A new survey from Citizens Bank explores how mid-market CFOs in the U.S. are anticipating new technologies and market trends for the year to come, with these professionals signaling interest in real-time and electronic payments.
In an announcement Thursday (Dec. 14), Citizens Commercial Banking released the results of its newest survey, which examines input from 300 CFOs at companies with between $25 million and $2 billion in annual revenue. According to the report, mid-market CFOs are prioritizing their ability to keep pace with technological change in the years ahead, which includes the proliferation of electronic payments, real-time payments and big data.

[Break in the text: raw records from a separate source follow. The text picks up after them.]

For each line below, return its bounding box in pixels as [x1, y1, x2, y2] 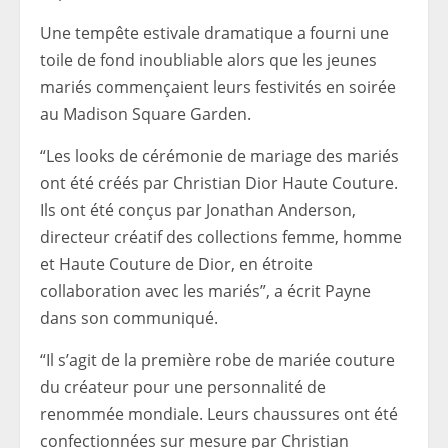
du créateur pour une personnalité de [40, 375, 326, 398]
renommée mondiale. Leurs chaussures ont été [40, 402, 398, 425]
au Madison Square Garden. [40, 102, 251, 125]
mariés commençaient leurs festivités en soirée [40, 75, 396, 98]
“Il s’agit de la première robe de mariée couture [40, 348, 395, 371]
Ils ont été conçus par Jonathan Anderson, [40, 198, 356, 221]
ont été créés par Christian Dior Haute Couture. [40, 171, 398, 194]
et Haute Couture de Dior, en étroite [40, 252, 313, 275]
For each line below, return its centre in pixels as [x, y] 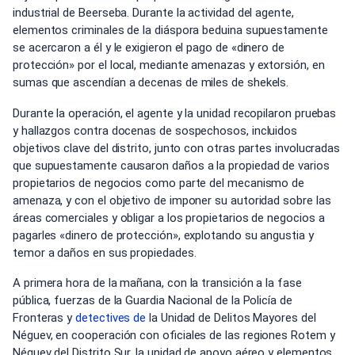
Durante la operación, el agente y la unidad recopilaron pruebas [175, 113]
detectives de [111, 318]
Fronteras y [44, 318]
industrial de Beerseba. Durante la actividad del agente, [153, 13]
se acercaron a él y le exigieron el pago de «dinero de [149, 48]
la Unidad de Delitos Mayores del [231, 318]
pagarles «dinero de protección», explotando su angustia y [163, 235]
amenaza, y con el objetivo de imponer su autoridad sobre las [172, 200]
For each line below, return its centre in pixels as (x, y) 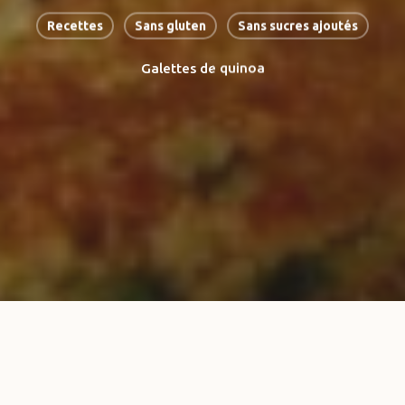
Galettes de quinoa (202, 68)
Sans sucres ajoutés (297, 26)
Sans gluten (170, 26)
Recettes (75, 26)
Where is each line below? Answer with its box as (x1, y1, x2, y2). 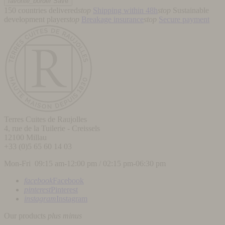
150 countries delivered (4, 6, 78, 15)
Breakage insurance (81, 15, 144, 24)
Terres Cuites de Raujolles (4, 115, 87, 124)
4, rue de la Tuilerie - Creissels (4, 124, 100, 133)
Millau (26, 133, 47, 142)
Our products (4, 211, 46, 220)
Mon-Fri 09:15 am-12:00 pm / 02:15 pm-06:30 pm (4, 159, 166, 168)
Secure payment (159, 15, 209, 24)
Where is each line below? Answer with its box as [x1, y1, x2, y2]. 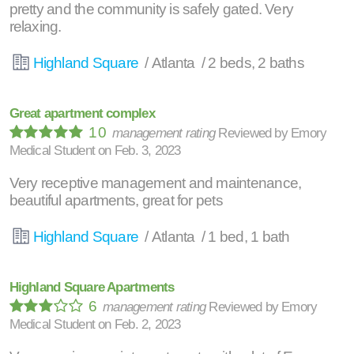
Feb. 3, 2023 [114, 142, 181, 159]
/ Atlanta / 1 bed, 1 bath [141, 228, 290, 245]
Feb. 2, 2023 [114, 316, 181, 333]
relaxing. [9, 17, 62, 35]
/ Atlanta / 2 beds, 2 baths [141, 54, 304, 71]
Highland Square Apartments [9, 279, 175, 295]
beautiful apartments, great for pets [9, 191, 223, 209]
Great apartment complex [9, 104, 155, 121]
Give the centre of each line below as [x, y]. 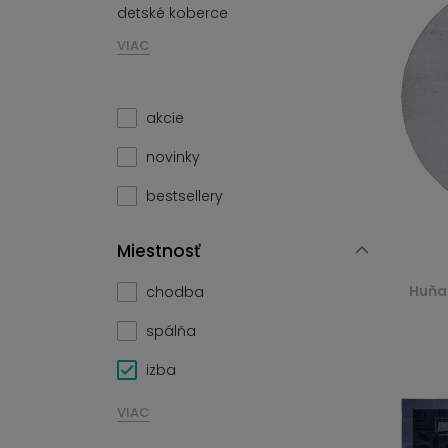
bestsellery [184, 196]
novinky [173, 157]
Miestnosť [158, 251]
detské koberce [172, 13]
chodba [175, 292]
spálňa [171, 331]
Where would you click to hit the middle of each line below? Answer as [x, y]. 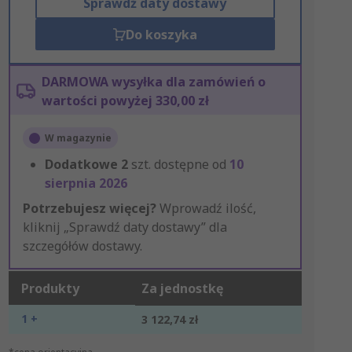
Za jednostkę [182, 288]
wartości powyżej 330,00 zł [125, 101]
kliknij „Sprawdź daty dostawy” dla [125, 227]
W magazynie [78, 138]
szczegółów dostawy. [82, 246]
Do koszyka [161, 35]
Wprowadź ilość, [206, 208]
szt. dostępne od [180, 164]
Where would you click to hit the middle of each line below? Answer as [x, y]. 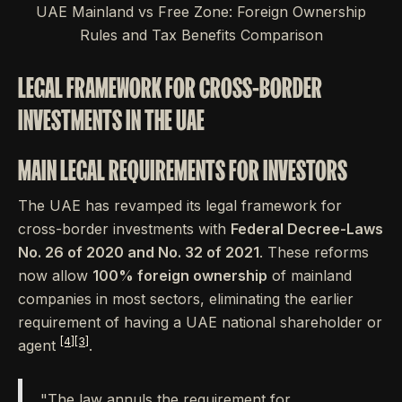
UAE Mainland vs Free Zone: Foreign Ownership [201, 12]
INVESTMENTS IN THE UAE [111, 120]
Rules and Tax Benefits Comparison [201, 35]
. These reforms [314, 253]
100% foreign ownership [180, 276]
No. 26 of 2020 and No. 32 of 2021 [139, 253]
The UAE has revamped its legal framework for [180, 206]
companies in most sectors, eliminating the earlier [186, 299]
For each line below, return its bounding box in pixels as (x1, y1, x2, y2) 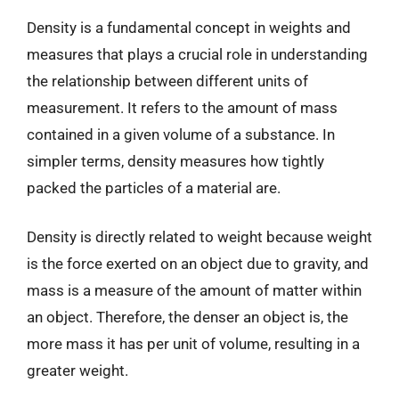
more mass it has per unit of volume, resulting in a (27, 335, 360, 353)
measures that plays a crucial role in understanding (27, 45, 368, 63)
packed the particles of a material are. (27, 178, 281, 197)
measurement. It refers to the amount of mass (27, 98, 338, 117)
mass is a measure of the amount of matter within (27, 281, 362, 299)
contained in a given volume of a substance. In (27, 125, 335, 143)
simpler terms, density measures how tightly (27, 151, 324, 170)
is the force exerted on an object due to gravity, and (27, 255, 369, 273)
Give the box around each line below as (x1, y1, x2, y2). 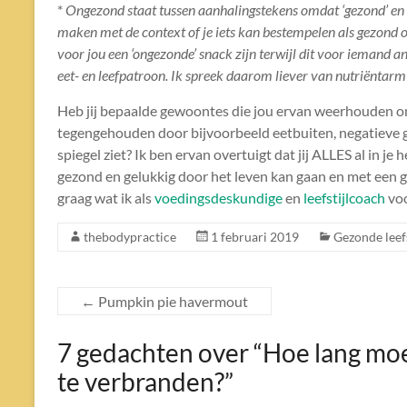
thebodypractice (84, 229, 176, 245)
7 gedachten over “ (57, 337, 263, 369)
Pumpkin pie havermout (95, 293, 248, 311)
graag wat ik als (57, 189, 154, 207)
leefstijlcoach (303, 189, 385, 207)
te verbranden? (57, 366, 224, 398)
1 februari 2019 (211, 229, 299, 245)
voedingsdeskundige (154, 189, 283, 207)

“As the role of the middle-market CFO expands and the anticipated changes in the business landscape take hold, there will be growing demand for trusted financial advisors to help these ‘chief growth officers’ in middle-market companies to take advantage of new opportunities,” said Steve Woods, head of corporate banking for Citizens Bank.
The survey also found that the role of the CFO at mid-market firms is evolving from one that focuses on managing company financials to one with added responsibilities of helping to form company strategies, identifying new opportunities and expanding their companies’ use of technology. Twenty-nine percent said they already spend as much time on company strategy as they do on operational and financial management tasks.
More than 80 percent agreed that a key priority for 2018 will be to continue focusing on operational efficiencies. Nearly half said they expect their firms to enter new markets, and 46 percent said they expect more product launches in the coming year.
According to Woods, when it comes to financial regulation, middle-market CFOs are particularly interested in tax reform.
“By and large, the CFOs we surveyed are watching the prospects for tax reform closely,” the executive stated. “However, confidence in the new administration’s ability to enact its pro-business agenda appears to be mixed, and companies are continuing to focus on self-funding of growth initiatives.”